Problem description
Begin at the line below that has "have that is" and stop after the line that has "Gaussian, the obstruction". Please restate only those lines, word for word.

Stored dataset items
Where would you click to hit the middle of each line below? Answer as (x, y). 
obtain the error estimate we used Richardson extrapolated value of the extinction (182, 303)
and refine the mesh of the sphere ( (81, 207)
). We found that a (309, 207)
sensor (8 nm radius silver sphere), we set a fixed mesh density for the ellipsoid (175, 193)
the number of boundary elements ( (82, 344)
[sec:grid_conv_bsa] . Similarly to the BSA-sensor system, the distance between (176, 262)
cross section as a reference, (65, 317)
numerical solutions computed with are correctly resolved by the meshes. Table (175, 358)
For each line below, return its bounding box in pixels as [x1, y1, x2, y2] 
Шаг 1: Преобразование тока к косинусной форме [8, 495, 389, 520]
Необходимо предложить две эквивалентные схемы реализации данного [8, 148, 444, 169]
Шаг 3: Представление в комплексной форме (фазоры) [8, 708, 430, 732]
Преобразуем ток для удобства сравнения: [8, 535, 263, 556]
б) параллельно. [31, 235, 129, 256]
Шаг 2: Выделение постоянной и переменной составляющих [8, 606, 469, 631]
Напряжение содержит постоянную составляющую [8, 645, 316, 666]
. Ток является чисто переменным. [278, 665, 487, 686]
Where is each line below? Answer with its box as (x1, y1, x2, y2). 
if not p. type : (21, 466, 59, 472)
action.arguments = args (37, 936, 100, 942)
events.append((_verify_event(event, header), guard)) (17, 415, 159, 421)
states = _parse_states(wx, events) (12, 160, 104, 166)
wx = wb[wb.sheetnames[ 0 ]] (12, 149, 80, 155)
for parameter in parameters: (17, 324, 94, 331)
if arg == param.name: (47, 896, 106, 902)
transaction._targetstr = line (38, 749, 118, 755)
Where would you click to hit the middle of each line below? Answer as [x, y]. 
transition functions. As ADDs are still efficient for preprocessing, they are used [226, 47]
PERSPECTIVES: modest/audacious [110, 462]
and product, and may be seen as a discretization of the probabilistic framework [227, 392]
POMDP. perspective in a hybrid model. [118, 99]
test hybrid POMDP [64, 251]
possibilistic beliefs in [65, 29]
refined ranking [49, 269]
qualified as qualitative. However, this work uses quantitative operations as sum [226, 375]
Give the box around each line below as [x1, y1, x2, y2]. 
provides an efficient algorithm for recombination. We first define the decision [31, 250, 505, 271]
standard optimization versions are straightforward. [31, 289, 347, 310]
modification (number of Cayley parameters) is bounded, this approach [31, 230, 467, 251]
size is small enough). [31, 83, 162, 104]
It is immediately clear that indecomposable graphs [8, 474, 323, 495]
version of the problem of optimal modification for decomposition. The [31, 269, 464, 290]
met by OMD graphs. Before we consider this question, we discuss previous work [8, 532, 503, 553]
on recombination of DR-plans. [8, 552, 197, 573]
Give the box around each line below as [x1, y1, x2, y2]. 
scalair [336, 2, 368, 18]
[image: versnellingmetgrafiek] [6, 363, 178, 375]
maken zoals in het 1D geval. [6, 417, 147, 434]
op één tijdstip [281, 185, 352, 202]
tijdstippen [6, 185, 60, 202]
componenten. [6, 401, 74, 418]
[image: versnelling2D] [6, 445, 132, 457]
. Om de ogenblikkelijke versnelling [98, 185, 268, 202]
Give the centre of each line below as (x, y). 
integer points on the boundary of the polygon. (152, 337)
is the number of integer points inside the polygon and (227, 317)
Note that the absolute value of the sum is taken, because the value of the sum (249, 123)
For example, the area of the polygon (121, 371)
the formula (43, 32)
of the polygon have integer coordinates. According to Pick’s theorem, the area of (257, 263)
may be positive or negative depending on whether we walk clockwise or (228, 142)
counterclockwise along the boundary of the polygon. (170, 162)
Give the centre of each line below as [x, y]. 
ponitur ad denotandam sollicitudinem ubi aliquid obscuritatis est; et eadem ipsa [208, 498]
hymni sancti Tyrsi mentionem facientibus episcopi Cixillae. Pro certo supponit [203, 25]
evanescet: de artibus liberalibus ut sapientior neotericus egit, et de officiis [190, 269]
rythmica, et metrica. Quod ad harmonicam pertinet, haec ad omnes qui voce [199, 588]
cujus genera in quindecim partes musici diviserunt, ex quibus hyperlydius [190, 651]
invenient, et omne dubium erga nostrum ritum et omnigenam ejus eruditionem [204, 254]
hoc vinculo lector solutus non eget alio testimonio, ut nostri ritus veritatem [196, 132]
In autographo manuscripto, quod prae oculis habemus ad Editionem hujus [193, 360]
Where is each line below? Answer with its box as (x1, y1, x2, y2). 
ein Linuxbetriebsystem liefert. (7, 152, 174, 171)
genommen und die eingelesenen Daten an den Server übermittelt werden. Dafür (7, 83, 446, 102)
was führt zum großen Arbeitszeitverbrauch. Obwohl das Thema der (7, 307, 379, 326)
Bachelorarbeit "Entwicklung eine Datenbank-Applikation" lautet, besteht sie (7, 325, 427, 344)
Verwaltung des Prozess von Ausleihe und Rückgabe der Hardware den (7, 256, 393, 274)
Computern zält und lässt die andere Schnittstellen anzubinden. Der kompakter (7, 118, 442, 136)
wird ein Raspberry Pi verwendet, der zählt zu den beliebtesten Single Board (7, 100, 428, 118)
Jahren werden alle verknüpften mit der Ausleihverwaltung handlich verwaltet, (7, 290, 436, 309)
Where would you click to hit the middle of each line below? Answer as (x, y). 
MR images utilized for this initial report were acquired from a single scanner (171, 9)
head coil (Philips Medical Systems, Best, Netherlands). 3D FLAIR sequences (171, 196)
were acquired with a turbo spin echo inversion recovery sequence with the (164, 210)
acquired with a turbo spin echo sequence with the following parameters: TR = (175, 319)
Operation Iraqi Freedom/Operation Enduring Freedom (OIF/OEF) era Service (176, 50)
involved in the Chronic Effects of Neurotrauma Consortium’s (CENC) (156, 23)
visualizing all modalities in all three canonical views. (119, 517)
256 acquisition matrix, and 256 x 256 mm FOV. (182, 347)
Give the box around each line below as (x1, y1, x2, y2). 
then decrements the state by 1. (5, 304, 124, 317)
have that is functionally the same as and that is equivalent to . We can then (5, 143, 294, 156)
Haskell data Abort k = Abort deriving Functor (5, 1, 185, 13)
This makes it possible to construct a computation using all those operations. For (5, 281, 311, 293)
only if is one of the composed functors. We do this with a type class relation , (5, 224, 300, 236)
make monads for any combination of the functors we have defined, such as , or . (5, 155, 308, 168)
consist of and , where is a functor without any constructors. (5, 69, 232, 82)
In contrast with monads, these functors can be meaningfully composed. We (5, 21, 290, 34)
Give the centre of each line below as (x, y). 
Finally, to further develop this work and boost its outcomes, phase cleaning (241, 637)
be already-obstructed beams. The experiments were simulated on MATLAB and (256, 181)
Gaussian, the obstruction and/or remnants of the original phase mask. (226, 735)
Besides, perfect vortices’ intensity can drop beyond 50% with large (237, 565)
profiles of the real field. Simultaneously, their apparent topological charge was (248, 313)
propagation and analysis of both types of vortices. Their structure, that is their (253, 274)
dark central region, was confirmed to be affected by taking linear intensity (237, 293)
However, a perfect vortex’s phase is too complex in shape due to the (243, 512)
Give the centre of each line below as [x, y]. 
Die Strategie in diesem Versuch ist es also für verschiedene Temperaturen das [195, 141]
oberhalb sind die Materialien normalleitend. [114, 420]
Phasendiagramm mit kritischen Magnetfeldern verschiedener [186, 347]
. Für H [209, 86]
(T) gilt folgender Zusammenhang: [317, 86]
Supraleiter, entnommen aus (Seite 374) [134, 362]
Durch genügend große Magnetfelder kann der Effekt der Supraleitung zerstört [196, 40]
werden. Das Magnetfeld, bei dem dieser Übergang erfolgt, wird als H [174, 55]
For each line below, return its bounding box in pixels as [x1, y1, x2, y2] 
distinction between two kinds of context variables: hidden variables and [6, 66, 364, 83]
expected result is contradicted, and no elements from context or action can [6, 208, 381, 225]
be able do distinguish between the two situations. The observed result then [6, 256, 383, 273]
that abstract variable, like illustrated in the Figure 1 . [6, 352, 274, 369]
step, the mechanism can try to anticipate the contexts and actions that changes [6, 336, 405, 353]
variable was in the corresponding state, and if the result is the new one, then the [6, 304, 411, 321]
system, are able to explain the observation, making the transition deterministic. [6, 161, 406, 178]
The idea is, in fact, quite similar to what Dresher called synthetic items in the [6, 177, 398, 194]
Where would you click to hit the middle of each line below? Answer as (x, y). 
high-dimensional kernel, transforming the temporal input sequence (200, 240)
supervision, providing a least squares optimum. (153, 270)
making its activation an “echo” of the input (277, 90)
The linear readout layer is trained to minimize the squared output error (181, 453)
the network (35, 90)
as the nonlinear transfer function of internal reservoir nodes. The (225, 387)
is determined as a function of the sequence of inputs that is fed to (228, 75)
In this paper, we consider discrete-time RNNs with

Expected answer
have that is functionally the same as and that is equivalent to . We can then (5, 143, 294, 156)
Haskell data Abort k = Abort deriving Functor (5, 1, 185, 13)
This makes it possible to construct a computation using all those operations. For (5, 281, 311, 293)
only if is one of the composed functors. We do this with a type class relation , (5, 224, 300, 236)
make monads for any combination of the functors we have defined, such as , or . (5, 155, 308, 168)
consist of and , where is a functor without any constructors. (5, 69, 232, 82)
In contrast with monads, these functors can be meaningfully composed. We (5, 21, 290, 34)
Give the centre of each line below as (x, y). 
Finally, to further develop this work and boost its outcomes, phase cleaning (241, 637)
be already-obstructed beams. The experiments were simulated on MATLAB and (256, 181)
Gaussian, the obstruction and/or remnants of the original phase mask. (226, 735)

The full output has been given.